• _Extracted information_

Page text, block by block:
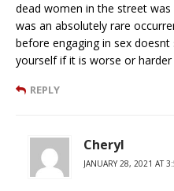
dead women in the street was
was an absolutely rare
before engaging in sex doesnt
yourself if it is worse or harder
REPLY
Cheryl
JANUARY 28, 2021 AT
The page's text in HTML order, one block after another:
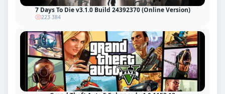
7 Days To Die v3.1.0 Build 24392370 (Online Version)
223 384
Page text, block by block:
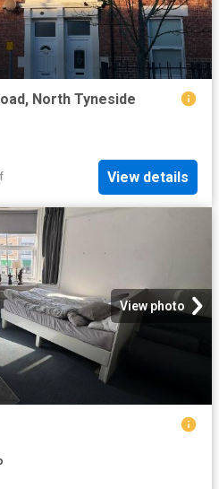
North Tyneside
View details
View photo
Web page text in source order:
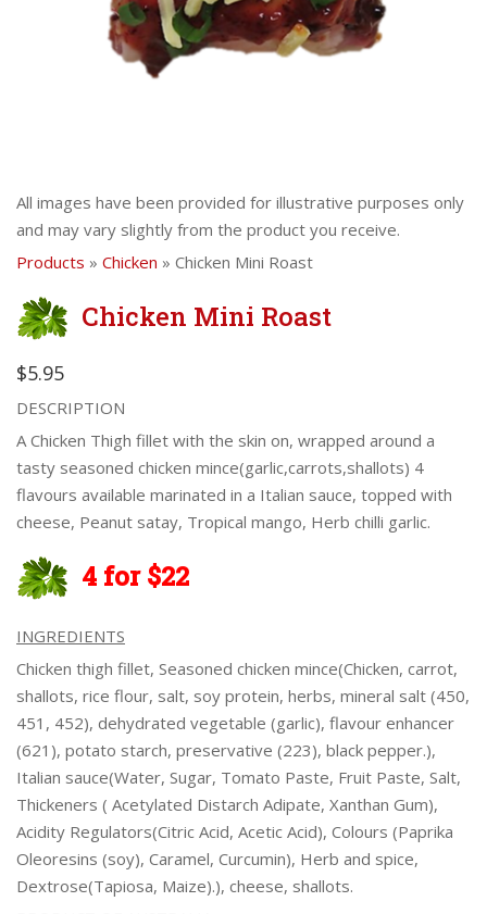
All images have been provided for illustrative purposes only
and may vary slightly from the product you receive.
Products » Chicken » Chicken Mini Roast
Chicken Mini Roast
$5.95
DESCRIPTION
A Chicken Thigh fillet with the skin on, wrapped around a
tasty seasoned chicken mince(garlic,carrots,shallots) 4
flavours available marinated in a Italian sauce, topped with
cheese, Peanut satay, Tropical mango, Herb chilli garlic.
4 for $22
INGREDIENTS
Chicken thigh fillet, Seasoned chicken mince(Chicken, carrot,
shallots, rice flour, salt, soy protein, herbs, mineral salt (450,
451, 452), dehydrated vegetable (garlic), flavour enhancer
(621), potato starch, preservative (223), black pepper.),
Italian sauce(Water, Sugar, Tomato Paste, Fruit Paste, Salt,
Thickeners ( Acetylated Distarch Adipate, Xanthan Gum),
Acidity Regulators(Citric Acid, Acetic Acid), Colours (Paprika
Oleoresins (soy), Caramel, Curcumin), Herb and spice,
Dextrose(Tapiosa, Maize).), cheese, shallots.
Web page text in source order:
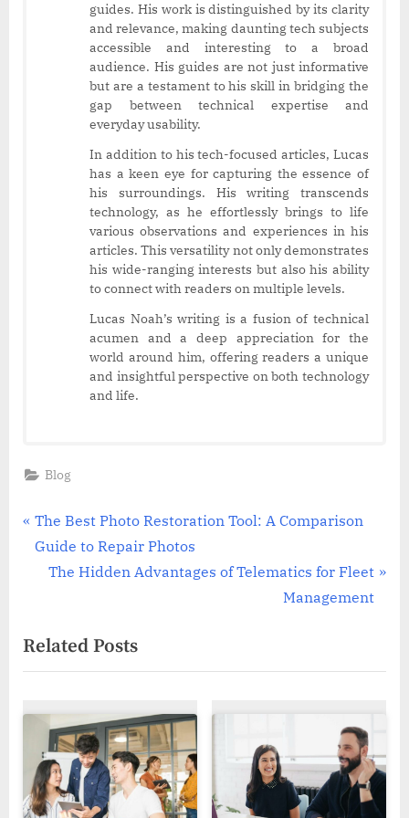
guides. His work is distinguished by its clarity
and relevance, making daunting tech subjects
accessible and interesting to a broad
audience. His guides are not just informative
but are a testament to his skill in bridging the
gap between technical expertise and
everyday usability.
In addition to his tech-focused articles, Lucas
has a keen eye for capturing the essence of
his surroundings. His writing transcends
technology, as he effortlessly brings to life
various observations and experiences in his
articles. This versatility not only demonstrates
his wide-ranging interests but also his ability
to connect with readers on multiple levels.
Lucas Noah’s writing is a fusion of technical
acumen and a deep appreciation for the
world around him, offering readers a unique
and insightful perspective on both technology
and life.
Blog
Post
navigation
P
r
o
u
s
t
The Best Photo Restoration Tool: A Comparison
Guide to Repair Photos
N
t
P
t
:
The Hidden Advantages of Telematics for Fleet
Management
Related Posts
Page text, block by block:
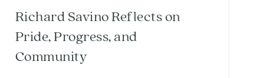
Richard Savino Reflects on
Pride, Progress, and
Community
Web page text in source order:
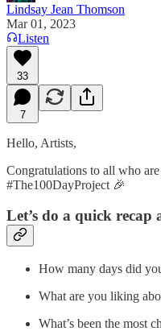
Lindsay Jean Thomson
Mar 01, 2023
Listen
33
7
Hello, Artists,
Congratulations to all who
#The100DayProject 🎉
Let’s do a quick recap
How many days did
What are you liking
What’s been the most
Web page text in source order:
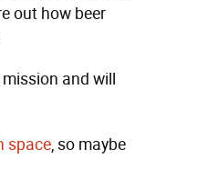
out how beer
and will
space, so maybe
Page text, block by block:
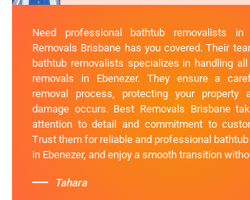
Need professional bathtub removalists in
Removals Brisbane has you covered. Their
bathtub removalists specializes in handling
removals in Ebenezer. They ensure a
removal process, protecting your property
damage occurs. Best Removals Brisbane
attention to detail and commitment to
Trust them for reliable and professional
in Ebenezer, and enjoy a smooth transition
Tahara
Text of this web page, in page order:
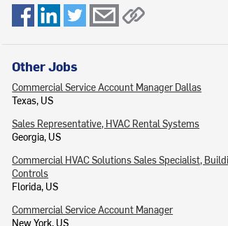
Other Jobs
Commercial Service Account Manager Dallas
Texas, US
Sales Representative, HVAC Rental Systems
Georgia, US
Commercial HVAC Solutions Sales Specialist,
Controls
Florida, US
Commercial Service Account Manager
New York, US
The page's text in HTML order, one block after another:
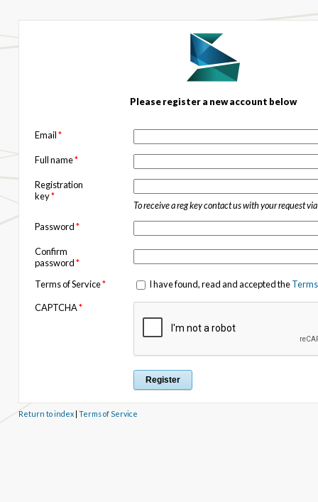
Please register a new account below
Email*
Full name*
Registration
key*
To receive a reg key contact us with your request via
Password*
Confirm
password*
Terms of Service* I have found, read and accepted the
CAPTCHA*
Return to index| Terms of Service
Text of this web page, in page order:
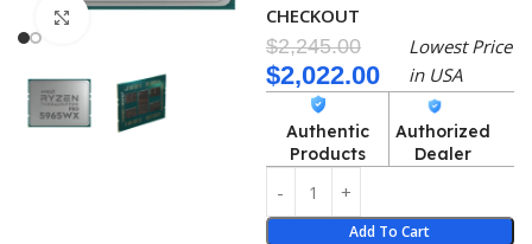
Click to enlarge
CHECKOUT
$2,245.00
$2,022.00
Lowest Price
in USA
Authentic
Products
Authorized
Dealer
Add To Cart
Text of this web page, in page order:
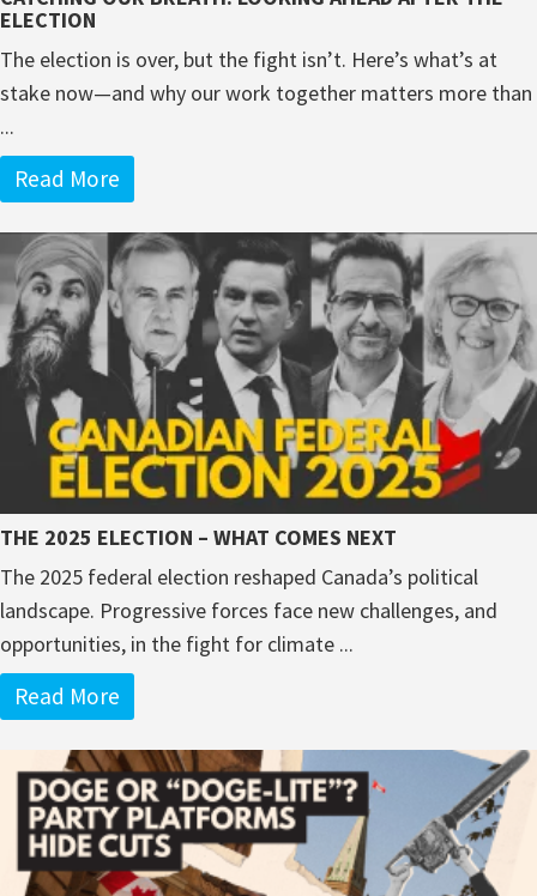
ELECTION
The election is over, but the fight isn’t. Here’s what’s at
stake now—and why our work together matters more than
...
Read More
THE 2025 ELECTION – WHAT COMES NEXT
The 2025 federal election reshaped Canada’s political
landscape. Progressive forces face new challenges, and
opportunities, in the fight for climate ...
Read More
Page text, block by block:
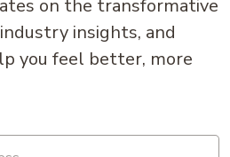
on the transformative
insights, and
you feel better, more
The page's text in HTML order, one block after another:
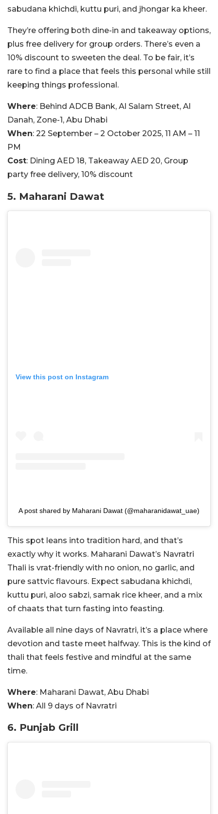
sabudana khichdi, kuttu puri, and jhongar ka kheer.
They’re offering both dine-in and takeaway options,
plus free delivery for group orders. There’s even a
10% discount to sweeten the deal. To be fair, it’s
rare to find a place that feels this personal while still
keeping things professional.
Where: Behind ADCB Bank, Al Salam Street, Al
Danah, Zone-1, Abu Dhabi
When: 22 September – 2 October 2025, 11 AM – 11
PM
Cost: Dining AED 18, Takeaway AED 20, Group
party free delivery, 10% discount
5. Maharani Dawat
View this post on Instagram
A post shared by Maharani Dawat (@maharanidawat_uae)
This spot leans into tradition hard, and that’s
exactly why it works. Maharani Dawat’s Navratri
Thali is vrat-friendly with no onion, no garlic, and
pure sattvic flavours. Expect sabudana khichdi,
kuttu puri, aloo sabzi, samak rice kheer, and a mix
of chaats that turn fasting into feasting.
Available all nine days of Navratri, it’s a place where
devotion and taste meet halfway. This is the kind of
thali that feels festive and mindful at the same
time.
Where: Maharani Dawat, Abu Dhabi
When: All 9 days of Navratri
6. Punjab Grill
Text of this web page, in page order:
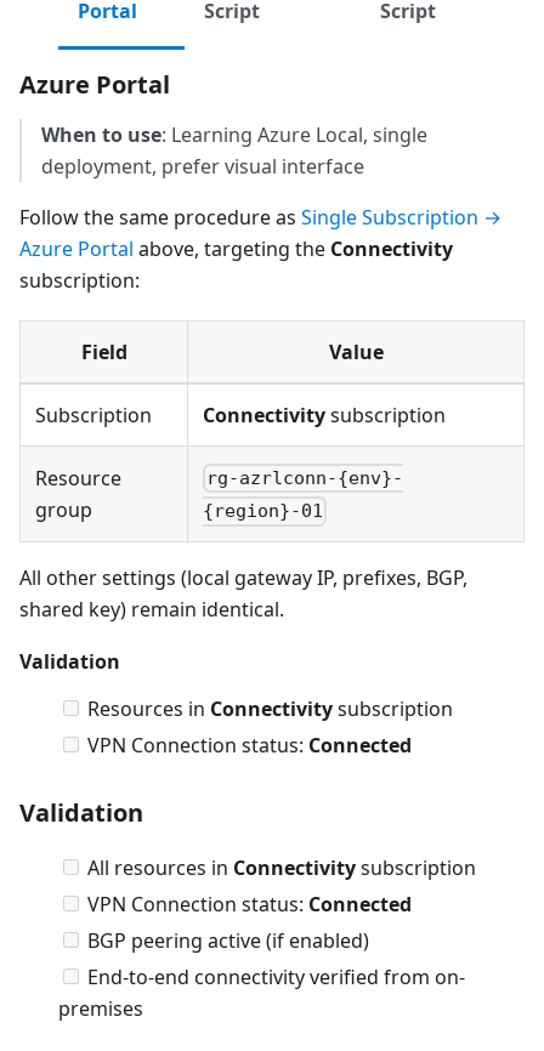
Portal Script Script
Azure Portal
When to use: Learning Azure Local, single
deployment, prefer visual interface
Follow the same procedure as Single Subscription →
Azure Portal above, targeting the Connectivity
subscription:
Field Value
Subscription Connectivitysubscription
Resource
group
rg-azrlconn-{env}-
{region}-01
All other settings (local gateway IP, prefixes, BGP,
shared key) remain identical.
Validation
Resources in Connectivitysubscription
VPN Connection status: Connected
Validation
All resources in Connectivitysubscription
VPN Connection status: Connected
BGP peering active (if enabled)
End-to-end connectivity verified from on-
premises
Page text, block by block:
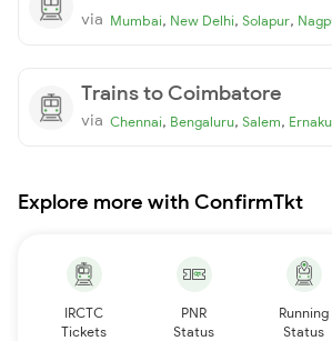
via Mumbai, New Delhi, Solapur,
Trains to Coimbatore
via Chennai, Bengaluru, Salem,
Explore more with ConfirmTkt
IRCTC
Tickets
PNR
Status
Running
Status
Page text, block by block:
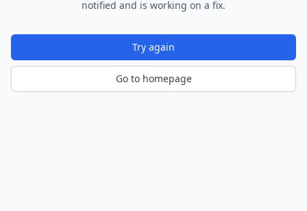
notified and is working on a fix.
Try again
Go to homepage
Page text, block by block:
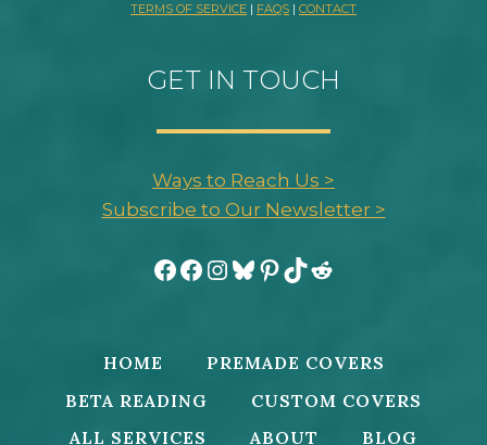
TERMS OF SERVICE | FAQS | CONTACT
GET IN TOUCH
Ways to Reach Us >
Subscribe to Our Newsletter >
Facebook
Facebook
Instagram
Bluesky
Pinterest
TikTok
Reddit
HOME
PREMADE COVERS
BETA READING
CUSTOM COVERS
ALL SERVICES
ABOUT BLOG
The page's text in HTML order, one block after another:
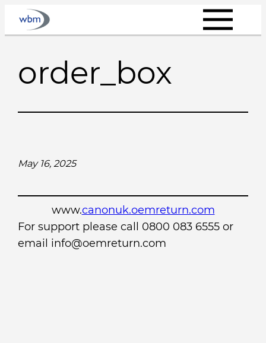
Skip
order_box
May 16, 2025
www.canonuk.oemreturn.com
For support please call 0800 083 6555 or
email info@oemreturn.com
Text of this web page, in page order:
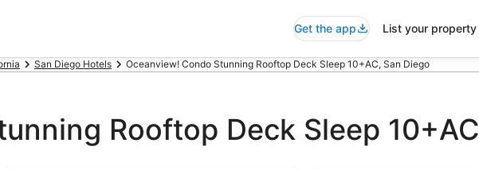
Get the app List your property
San Diego Hotels Oceanview! Condo Stunning Rooftop Deck Sleep 10+AC, San Diego
Rooftop Deck Sleep 10+AC
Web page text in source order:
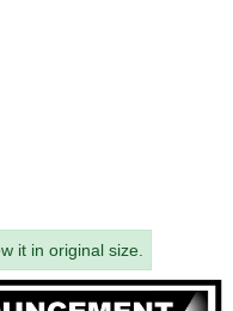
it in original size.
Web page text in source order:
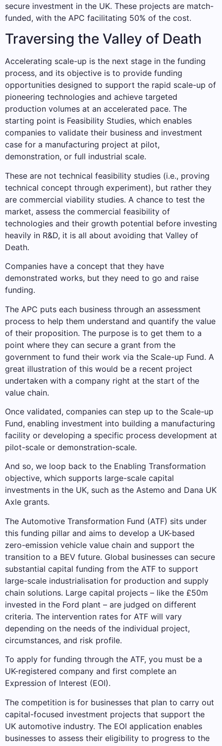
secure investment in the UK. These projects are match-
funded, with the APC facilitating 50% of the cost.
Traversing the Valley of Death
Accelerating scale-up is the next stage in the funding
process, and its objective is to provide funding
opportunities designed to support the rapid scale-up of
pioneering technologies and achieve targeted
production volumes at an accelerated pace. The
starting point is Feasibility Studies, which enables
companies to validate their business and investment
case for a manufacturing project at pilot,
demonstration, or full industrial scale.
These are not technical feasibility studies (i.e., proving
technical concept through experiment), but rather they
are commercial viability studies. A chance to test the
market, assess the commercial feasibility of
technologies and their growth potential before investing
heavily in R&D, it is all about avoiding that Valley of
Death.
Companies have a concept that they have
demonstrated works, but they need to go and raise
funding.
The APC puts each business through an assessment
process to help them understand and quantify the value
of their proposition. The purpose is to get them to a
point where they can secure a grant from the
government to fund their work via the Scale-up Fund. A
great illustration of this would be a recent project
undertaken with a company right at the start of the
value chain.
Once validated, companies can step up to the Scale-up
Fund, enabling investment into building a manufacturing
facility or developing a specific process development at
pilot-scale or demonstration-scale.
And so, we loop back to the Enabling Transformation
objective, which supports large-scale capital
investments in the UK, such as the Astemo and Dana UK
Axle grants.
The Automotive Transformation Fund (ATF) sits under
this funding pillar and aims to develop a UK-based
zero-emission vehicle value chain and support the
transition to a BEV future. Global businesses can secure
substantial capital funding from the ATF to support
large-scale industrialisation for production and supply
chain solutions. Large capital projects – like the £50m
invested in the Ford plant – are judged on different
criteria. The intervention rates for ATF will vary
depending on the needs of the individual project,
circumstances, and risk profile.
To apply for funding through the ATF, you must be a
UK-registered company and first complete an
Expression of Interest (EOI).
The competition is for businesses that plan to carry out
capital-focused investment projects that support the
UK automotive industry. The EOI application enables
businesses to assess their eligibility to progress to the
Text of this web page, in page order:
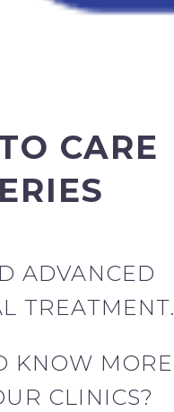
CARE
ADVANCED
TREATMENT.
KNOW MORE
CLINICS?
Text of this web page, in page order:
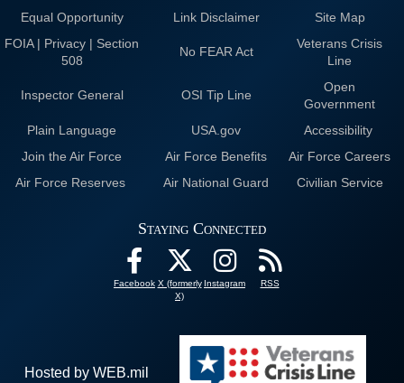
Equal Opportunity Link Disclaimer
Site Map
FOIA | Privacy | Section
508
No FEAR Act
Veterans Crisis
Line
Inspector General OSI Tip Line
Open
Government
Plain Language
USA.gov
Accessibility
Join the Air Force
Air Force Benefits
Air Force Careers
Air Force Reserves
Air National Guard Civilian Service
Staying Connected
Facebook X (formerly
X)
Instagram RSS
Hosted by WEB.mil
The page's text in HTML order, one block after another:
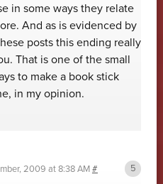
in some ways they relate
And as is evidenced by
posts this ending really
That is one of the small
to make a book stick
in my opinion.
2009 at 8:38 AM#
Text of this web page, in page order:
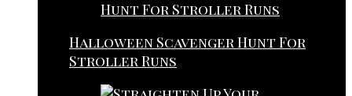
Halloween Scavenger Hunt For
Stroller Runs
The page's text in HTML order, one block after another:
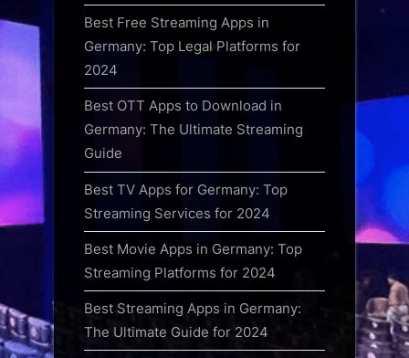
Best Free Streaming Apps in
Germany: Top Legal Platforms for
2024
Best OTT Apps to Download in
Germany: The Ultimate Streaming
Guide
Best TV Apps for Germany: Top
Streaming Services for 2024
Best Movie Apps in Germany: Top
Streaming Platforms for 2024
Best Streaming Apps in Germany:
The Ultimate Guide for 2024
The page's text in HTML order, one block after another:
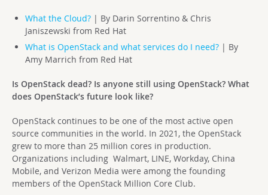
What the Cloud?| By Darin Sorrentino & Chris
Janiszewski from Red Hat
What is OpenStack and what services do I need?| By
Amy Marrich from Red Hat
Is OpenStack dead? Is anyone still using OpenStack? What
does OpenStack’s future look like?
OpenStack continues to be one of the most active open
source communities in the world. In 2021, the OpenStack
grew to more than 25 million cores in production.
Organizations including Walmart, LINE, Workday, China
Mobile, and Verizon Media were among the founding
members of the OpenStack Million Core Club.

• _Task description_
Omit every picture, and please return the entries exactly from the first line through the line with "451, 452), dehydrated", both included.

• _Solved exercise_
Page text, block by block:
dead women in the street was
was an absolutely rare
before engaging in sex doesnt
yourself if it is worse or harder
REPLY
Cheryl
JANUARY 28, 2021 AT
The page's text in HTML order, one block after another:
7 Days To Die v3.1.0 Build 24392370 (Online Version)
223 384
Page text, block by block:
North Tyneside
View details
View photo
Web page text in source order:
All images have been provided for illustrative purposes only
and may vary slightly from the product you receive.
Products » Chicken » Chicken Mini Roast
Chicken Mini Roast
$5.95
DESCRIPTION
A Chicken Thigh fillet with the skin on, wrapped around a
tasty seasoned chicken mince(garlic,carrots,shallots) 4
flavours available marinated in a Italian sauce, topped with
cheese, Peanut satay, Tropical mango, Herb chilli garlic.
4 for $22
INGREDIENTS
Chicken thigh fillet, Seasoned chicken mince(Chicken, carrot,
shallots, rice flour, salt, soy protein, herbs, mineral salt (450,
451, 452), dehydrated vegetable (garlic), flavour enhancer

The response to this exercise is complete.